THE TASK - Only the line with "for them? (28, 476, 83, 495)" and the lines after it, through the end of the material, belong in the answer; repeat them exactly.

SOURCE MATERIAL -
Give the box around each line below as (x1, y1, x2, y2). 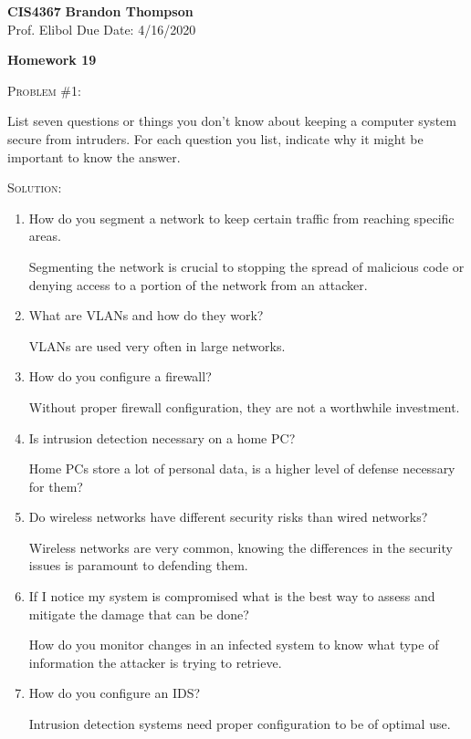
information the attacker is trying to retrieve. (28, 652, 282, 671)
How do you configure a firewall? (28, 367, 212, 386)
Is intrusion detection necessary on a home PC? (28, 428, 296, 447)
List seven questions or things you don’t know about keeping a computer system (7, 111, 456, 130)
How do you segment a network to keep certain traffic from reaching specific (28, 208, 455, 227)
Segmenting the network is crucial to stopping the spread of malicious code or (28, 256, 465, 276)
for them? (28, 476, 83, 495)
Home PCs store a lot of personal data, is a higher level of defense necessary (28, 459, 455, 478)

WRITTEN SOLUTION -
for them? (28, 476, 83, 495)
Home PCs store a lot of personal data, is a higher level of defense necessary (28, 459, 455, 478)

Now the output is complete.